Your objective>
Give back all of the data exactly.

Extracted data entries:

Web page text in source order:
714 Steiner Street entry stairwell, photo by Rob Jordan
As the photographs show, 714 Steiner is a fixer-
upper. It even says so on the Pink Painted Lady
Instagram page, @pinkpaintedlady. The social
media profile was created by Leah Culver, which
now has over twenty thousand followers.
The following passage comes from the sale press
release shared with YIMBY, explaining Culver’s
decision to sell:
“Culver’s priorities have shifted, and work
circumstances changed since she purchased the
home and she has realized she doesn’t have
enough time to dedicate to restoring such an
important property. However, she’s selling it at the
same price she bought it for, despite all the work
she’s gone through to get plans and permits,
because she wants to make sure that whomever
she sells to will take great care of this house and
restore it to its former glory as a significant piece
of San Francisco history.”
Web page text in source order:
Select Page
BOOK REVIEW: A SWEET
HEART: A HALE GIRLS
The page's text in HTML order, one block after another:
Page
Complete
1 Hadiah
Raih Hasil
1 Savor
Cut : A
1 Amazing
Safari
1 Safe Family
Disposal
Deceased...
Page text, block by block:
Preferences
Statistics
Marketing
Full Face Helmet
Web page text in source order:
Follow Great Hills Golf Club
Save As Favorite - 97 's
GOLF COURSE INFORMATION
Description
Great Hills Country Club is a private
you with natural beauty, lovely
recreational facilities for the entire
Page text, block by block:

Result>
Web page text in source order:
714 Steiner Street entry stairwell, photo by Rob Jordan
As the photographs show, 714 Steiner is a fixer-
upper. It even says so on the Pink Painted Lady
Instagram page, @pinkpaintedlady. The social
media profile was created by Leah Culver, which
now has over twenty thousand followers.
The following passage comes from the sale press
release shared with YIMBY, explaining Culver’s
decision to sell:
“Culver’s priorities have shifted, and work
circumstances changed since she purchased the
home and she has realized she doesn’t have
enough time to dedicate to restoring such an
important property. However, she’s selling it at the
same price she bought it for, despite all the work
she’s gone through to get plans and permits,
because she wants to make sure that whomever
she sells to will take great care of this house and
restore it to its former glory as a significant piece
of San Francisco history.”
Web page text in source order:
Select Page
BOOK REVIEW: A SWEET
HEART: A HALE GIRLS
The page's text in HTML order, one block after another:
Page
Complete
1 Hadiah
Raih Hasil
1 Savor
Cut : A
1 Amazing
Safari
1 Safe Family
Disposal
Deceased...
Page text, block by block:
Preferences
Statistics
Marketing
Full Face Helmet
Web page text in source order:
Follow Great Hills Golf Club
Save As Favorite - 97 's
GOLF COURSE INFORMATION
Description
Great Hills Country Club is a private
you with natural beauty, lovely
recreational facilities for the entire
Page text, block by block:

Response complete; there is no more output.